Tuesday, October 21, 2014

EURGBP does the business | Corporate and covered bonds, and ABSs

Our call on the EURGBP worked out well yesterday. The pair got through the support provided by the 200 period EMA on the four-hour chart without too much difficulty, as can be seen above (blue line). However, while our focus was on the pound Sterling, the main engine for the drop turned out to be weakness in the Euro. No matter, we’ll take it. The Mandelbrot routine knew the direction of the pair.

And the reason has to do with the asset purchase activities and intentions of the ECB. It was known that the European central bank was starting its asset purchase program yesterday, but this had been well telegraphed so was expected to have been priced in. But in the morning a report emerged to the effect that they were also contemplating adding the purchase of corporate bonds to the mix, and this had the effect of weakening the Single Currency. The amount of money put aside for this overall program, in the trillions of Euro, is enormous.

Corporate and covered bonds, and ABSs

You might be wondering about the difference between a covered bond, issued by a bank, and a corporate bond. So was I, so on your behalf I looked it up. While covered bonds are also corporate bonds, in the sense that the issuing bank is a corporation, they are backed by cash flows from mortgages and similar loans, which gives comfort to the purchaser. Plain vanilla corporate bonds have nothing to back them other than the viability of the issuing corporation (so it can be assumed that these will need to have a good credit rating to satisfy the ECB). Asset Backed Securities (ABSs) are as it says on the tin: securities that have assets, such as property, behind them.

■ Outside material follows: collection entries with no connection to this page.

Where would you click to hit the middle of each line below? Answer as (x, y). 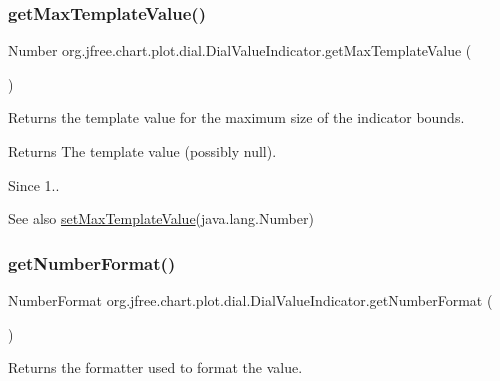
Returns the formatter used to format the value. (155, 367)
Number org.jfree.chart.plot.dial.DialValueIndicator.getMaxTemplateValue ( (240, 50)
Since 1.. (34, 184)
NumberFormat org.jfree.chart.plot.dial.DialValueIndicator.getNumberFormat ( (250, 300)
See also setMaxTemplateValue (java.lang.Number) (161, 218)
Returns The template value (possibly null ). (142, 151)
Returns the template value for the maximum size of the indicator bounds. (236, 117)
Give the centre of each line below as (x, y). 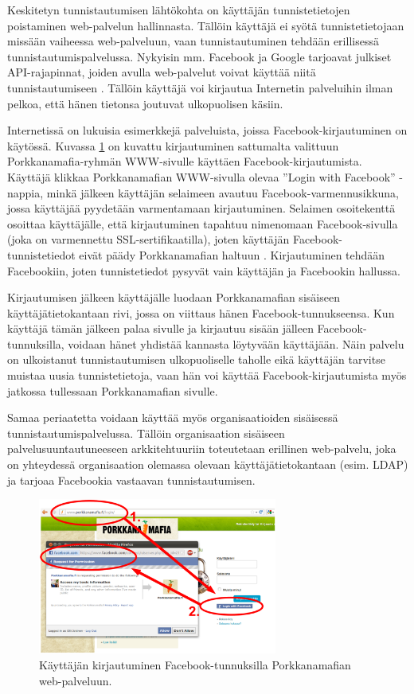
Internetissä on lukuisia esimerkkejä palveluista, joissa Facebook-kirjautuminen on (207, 130)
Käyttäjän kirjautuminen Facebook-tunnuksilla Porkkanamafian (195, 665)
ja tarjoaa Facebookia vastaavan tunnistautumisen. (131, 480)
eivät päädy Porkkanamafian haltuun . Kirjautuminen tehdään (232, 254)
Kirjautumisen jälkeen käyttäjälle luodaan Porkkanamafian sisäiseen (174, 297)
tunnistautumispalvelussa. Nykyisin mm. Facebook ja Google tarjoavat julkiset (199, 56)
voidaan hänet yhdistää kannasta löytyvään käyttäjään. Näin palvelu (236, 343)
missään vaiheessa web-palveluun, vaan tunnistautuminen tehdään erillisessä (193, 41)
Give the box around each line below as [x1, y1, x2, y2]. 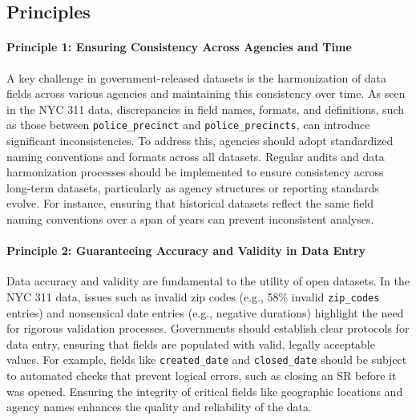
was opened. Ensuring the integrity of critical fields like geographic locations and [6, 382, 403, 399]
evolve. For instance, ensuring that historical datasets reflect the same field [6, 195, 374, 212]
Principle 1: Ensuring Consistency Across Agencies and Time [6, 38, 352, 55]
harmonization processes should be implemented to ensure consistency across [6, 164, 384, 180]
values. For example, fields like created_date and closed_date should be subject [6, 351, 407, 368]
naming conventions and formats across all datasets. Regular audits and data [6, 147, 385, 164]
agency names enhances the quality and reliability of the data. [6, 398, 312, 415]
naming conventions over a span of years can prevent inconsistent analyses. [6, 210, 374, 227]
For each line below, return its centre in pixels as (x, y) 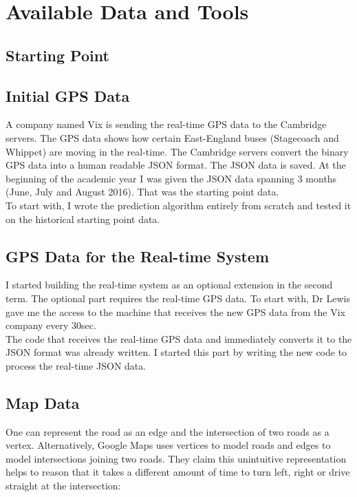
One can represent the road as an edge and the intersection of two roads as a (167, 431)
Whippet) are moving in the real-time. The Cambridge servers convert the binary (177, 151)
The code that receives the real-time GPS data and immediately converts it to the (179, 338)
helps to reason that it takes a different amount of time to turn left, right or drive (178, 472)
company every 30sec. (51, 325)
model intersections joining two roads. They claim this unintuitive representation (176, 458)
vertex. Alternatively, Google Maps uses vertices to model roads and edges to (168, 445)
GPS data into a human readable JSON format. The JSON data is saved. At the (176, 165)

When the story about corporate bonds being added to the ECB asset purchasing program broke, a source “close to the central bank” said that this had not been discussed by the Governing Council. Our EU correspondent tells us that this is not a very meaningful formula as the matter will certainly have been considered at many meetings between the Chefs de Cabinet and their staffs (the people who do all the meaningful work) of the various interested parties.

All in all, it adds further to the impression that the bias attached to the Euro at present is to the downside. The whole asset purchasing activity is as close to Quantitative Easing (QE) as the ECB can get, and QE in the US resulted in a weakening of the greenback, which is only now being reversed with the termination of the program. It also worked wonders for the equity markets, so can we now expect a surge in European stocks?